» **Excerpts from a dataset**:

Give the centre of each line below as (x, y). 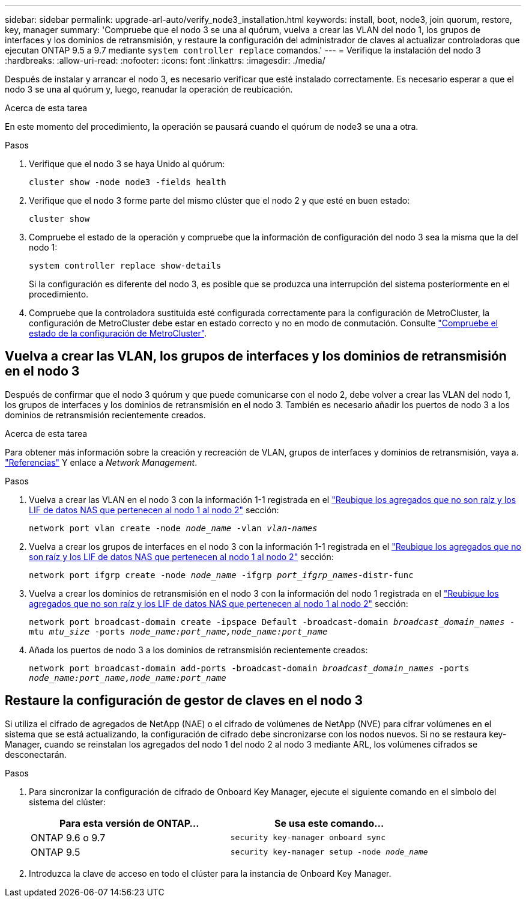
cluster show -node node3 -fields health (128, 182)
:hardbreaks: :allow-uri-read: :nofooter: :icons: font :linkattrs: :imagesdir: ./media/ (165, 60)
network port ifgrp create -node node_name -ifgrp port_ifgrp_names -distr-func (221, 575)
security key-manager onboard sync (308, 838)
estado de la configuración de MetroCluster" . (118, 333)
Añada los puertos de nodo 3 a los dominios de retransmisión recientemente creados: (198, 650)
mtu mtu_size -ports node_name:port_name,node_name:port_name (178, 631)
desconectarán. (36, 754)
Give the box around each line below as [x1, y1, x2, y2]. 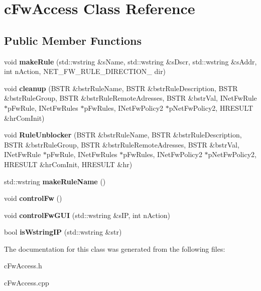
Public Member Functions [4, 32, 142, 48]
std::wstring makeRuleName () [4, 176, 106, 186]
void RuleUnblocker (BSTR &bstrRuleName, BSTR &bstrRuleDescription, [4, 129, 242, 140]
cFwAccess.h [4, 260, 42, 271]
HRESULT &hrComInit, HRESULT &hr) [4, 159, 133, 169]
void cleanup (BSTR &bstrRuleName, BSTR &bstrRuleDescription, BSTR [4, 83, 238, 93]
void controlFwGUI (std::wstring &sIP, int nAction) [4, 209, 171, 220]
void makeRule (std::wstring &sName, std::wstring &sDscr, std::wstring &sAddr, [4, 56, 257, 66]
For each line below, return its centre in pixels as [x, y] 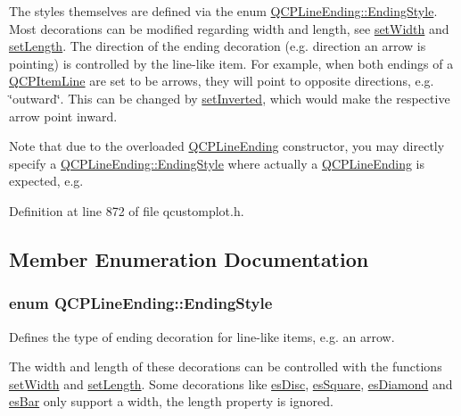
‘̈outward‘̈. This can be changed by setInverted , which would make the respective [230, 98]
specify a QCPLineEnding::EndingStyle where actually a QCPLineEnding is [217, 163]
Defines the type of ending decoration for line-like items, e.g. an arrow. [202, 336]
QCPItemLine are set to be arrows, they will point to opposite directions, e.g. [222, 81]
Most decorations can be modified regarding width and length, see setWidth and [229, 28]
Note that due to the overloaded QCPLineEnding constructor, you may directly [227, 146]
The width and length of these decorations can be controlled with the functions [226, 366]
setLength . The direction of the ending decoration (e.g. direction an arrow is [218, 46]
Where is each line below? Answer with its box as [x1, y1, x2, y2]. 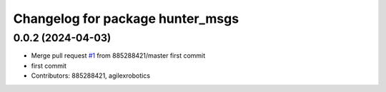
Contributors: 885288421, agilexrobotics [31, 71, 150, 80]
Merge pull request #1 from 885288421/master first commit [31, 51, 206, 60]
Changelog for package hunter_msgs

» **What you have to do**:
Report, for the data above, every line in which the string "BSTR" appears.

» **Solution to this task**:
void RuleUnblocker (BSTR &bstrRuleName, BSTR &bstrRuleDescription, [4, 129, 242, 140]
void cleanup (BSTR &bstrRuleName, BSTR &bstrRuleDescription, BSTR [4, 83, 238, 93]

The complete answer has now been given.